Berikutnya, dari total kredit yang diberikan, porsi terbesar menurut sektor ekonomi tersalurkan pada Sektor Perdagangan, Hotel, dan Restoran (PHR) sebesar 41,03% dengan kenaikan kredit 43,95% (yoy). Sementara, sektor pertanian hanya menikmati sekitar 7,33% dengan kenaikan kredit 8,69% (yoy).

Sektor Pertanian
Pada daerah-daerah di selatan Jatim, sektor pertanian sesungguhnya adalah kekuatan ekonomi dan pengungkit utama perekonomian regional. Hal ini tercermin dari kontribusi sektor pertanian pada Produk Domestik Regional Bruto (PDRB) masing-masing kabupaten.

Sepanjang 2006-2008, sektor pertanian masih mempertahankan posisinya sebagai kontributor terbesar. Di Jember, sektor pertanian menyumbang sekitar 44,05%, di Bondowoso 48,43%, dan di Banyuwangi 49,32%. Hanya di Situbondo yang kontribusi sektor pertaniannya berimbang dengan sektor PHR, yaitu sekitar 32,15%. Sedangkan di Lumajang berkisar 34%.

Secara keseluruhan, hal tersebut menunjukkan bahwa sektor pertanian nyata-nyata memberi sumbangsih besar dalam menggerakkan perekonomian daerah. Perlu diketahui, bahwa yang dimaksud sektor pertanian dalam konteks PDRB tersebut meliputi: tanaman bahan makanan, tanaman perkebunan, peternakan dan hasilnya, perkebunan, serta perikanan. Dengan demikian, jelas sekali terlihat bahwa kabupaten-kabupaten di sekitar tapal kuda ini dianugerahi potensi sumber daya alam pertanian yang begitu besar.

Pemetaan dan Inovasi
Dalam Rakernas Pembangunan Pertanian 2010-2014 awal Februari lalu, Menteri Pertanian menyampaikan bahwa pihaknya mengusulkan pada bank sentral untuk memberi kemudahan akses pembiayaan sektor pertanian, khususnya pengembangan komoditas pangan. Bank diusulkan untuk tidak lagi mensyaratkan agunan sebagai jaminan kredit.

Saya kira kita harus menyambut baik usulan tersebut. Harus diakui, perbankan memiliki peran strategis dalam jaring ketahanan pangan. Sayang, persoalan klasik terus membayang. Sektor pertanian kerap kali tidak dapat memenuhi persyaratan feasible dan bankable lantaran terikat regulasi. Hal ini pulalah yang diduga menyebabkan minimnya porsi kredit perbankan terhadap sektor pertanian.

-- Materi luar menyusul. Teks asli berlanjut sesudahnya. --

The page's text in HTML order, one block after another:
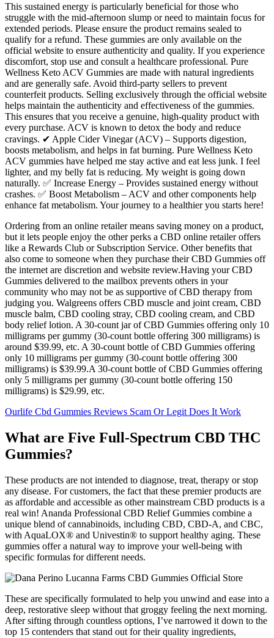
This sustained energy is particularly beneficial for those who
struggle with the mid-afternoon slump or need to maintain focus for
extended periods. Please ensure the product remains sealed to
qualify for a refund. These gummies are only available on the
official website to ensure authenticity and quality. If you experience
discomfort, stop use and consult a healthcare professional. Pure
Wellness Keto ACV Gummies are made with natural ingredients
and are generally safe. Avoid third-party sellers to prevent
counterfeit products. Selling exclusively through the official website
helps maintain the authenticity and effectiveness of the gummies.
This ensures that you receive a genuine, high-quality product with
every purchase. ACV is known to detox the body and reduce
cravings. ✔ Apple Cider Vinegar (ACV) – Supports digestion,
boosts metabolism, and helps in fat burning. Pure Wellness Keto
ACV gummies have helped me stay active and eat less junk. I feel
lighter, and my belly fat is reducing. My weight is going down
naturally. ✅ Increase Energy – Provides sustained energy without
crashes. ✅ Boost Metabolism – ACV and other components help
enhance fat metabolism. Your journey to a healthier you starts here!
Ordering from an online retailer means saving money on a product,
but it lets people enjoy the other perks a CBD online retailer offers
like a Rewards Club or Subscription Service. Other benefits that
also come to someone when they purchase their CBD Gummies off
the internet are discretion and website review.Having your CBD
Gummies delivered to the mailbox prevents others in your
community who may not be as supportive of CBD therapy from
judging you. Walgreens offers CBD muscle and joint cream, CBD
muscle balm, CBD cooling stray, CBD cooling cream, and CBD
body relief lotion. A 30-count jar of CBD Gummies offering only 10
milligrams per gummy (30-count bottle offering 300 milligrams) is
around $39.99, etc. A 30-count bottle of CBD Gummies offering
only 10 milligrams per gummy (30-count bottle offering 300
milligrams) is $39.99.A 30-count bottle of CBD Gummies offering
only 5 milligrams per gummy (30-count bottle offering 150
milligrams) is $29.99, etc.
Ourlife Cbd Gummies Reviews Scam Or Legit Does It Work
What are Five Full-Spectrum CBD THC
Gummies?
These products are not intended to diagnose, treat, therapy or stop
any disease. For customers, the fact that these premier products are
as affordable and accessible as other mainstream CBD products is a
real win! Ananda Professional CBD Relief Gummies combine a
unique blend of cannabinoids, including CBD, CBD-A, and CBC,
with AquaLOX® and Univestin® to support healthy aging. These
gummies offer a natural way to improve your well-being with
specific formulas for different needs.
These are specifically formulated to help you unwind and ease into a
deep, restorative sleep without that groggy feeling the next morning.
After sifting through countless options, I’ve narrowed it down to the
top 15 contenders that stand out for their quality ingredients,

Sembari menanti terealisasinya upaya Menteri Pertanian dalam berkoordinasi dengan otoritas moneter, perbankan di daerah hendaknya sudah mulai memetakan potensi sektor pertanian unggulan yang harus digarap. Semisal di Kabupaten Jember, lumbung padi terbesar berada di Kecamatan Sumber Baru. Lalu produsen jagung dan cabe besar di Ambulu. Kedelai di Bangsalsari. Durian di Panti. Jeruk siam di Semboro, Umbulsari, dan Jombang. Kemudian sapi potong di Silo dan Sumberjambe serta hasil laut di Puger. Lalu kayu rimba di Silo dan lain sebagainya.

Selain itu, perbankan juga ada baiknya mulai mempermudah persyaratan kredit dan menurunkan bunga kredit dengan cara menekan biaya dana, biaya operasional, premi risiko, dan margin keuntungan. Selayaknya perbankan mendukung sektor pertanian melalui peningkatan porsi pembiayaan.

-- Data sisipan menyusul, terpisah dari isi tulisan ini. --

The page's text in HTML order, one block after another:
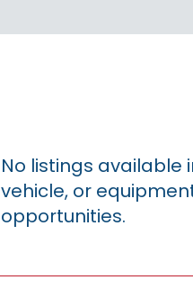
No listings available
vehicle, or
opportunities.

Selanjutnya, pada saat yang sama, Pemkab dan otoritas moneter di daerah seyogyanya juga mulai berkoordinasi untuk merumuskan paket kebijakan yang sistematis, komprehensif, dan berorientasi jangka panjang. Jika otoritas moneter membuat kajian skim pembiayaan pertanian dan penjaminan kredit, maka Pemkab dapat membuat kajian “APBD Hijau” dan merumuskan sistem pertanian berkelanjutan serta memikirkan perluasan akses pada sumber modal.

Secara keseluruhan, ini semua adalah pekerjaan besar yang menjadi tantangan bersama. Saya kira ini bukan masalah bisa atau tidak bisa, tapi lebih pada mau atau tidak mau. Rasanya kita juga tidak bisa hanya menanti terealisasinya asa itu dari pemerintah pusat. Adanya otonomi daerah seharusnya memberi kita banyak kesempatan untuk berinovasi dalam membuat kebijakan yang pro-poor, pro-growth, pro-employment, dan pro-environment bagi pembangunan di daerah. Wallahu’alam bishowab.

Komentar

Postingan populer dari blog ini

KENITU (Radar Jember, Perspektif, 17 April 2010, Hlm. 1)

2020, Menuju Less Cash Society (JemberPost.Net, 15 November 2019)

Kebangkitan Sukuk sebagai Instrumen Moneter (Harian Bisnis Indonesia, 25 November 2011)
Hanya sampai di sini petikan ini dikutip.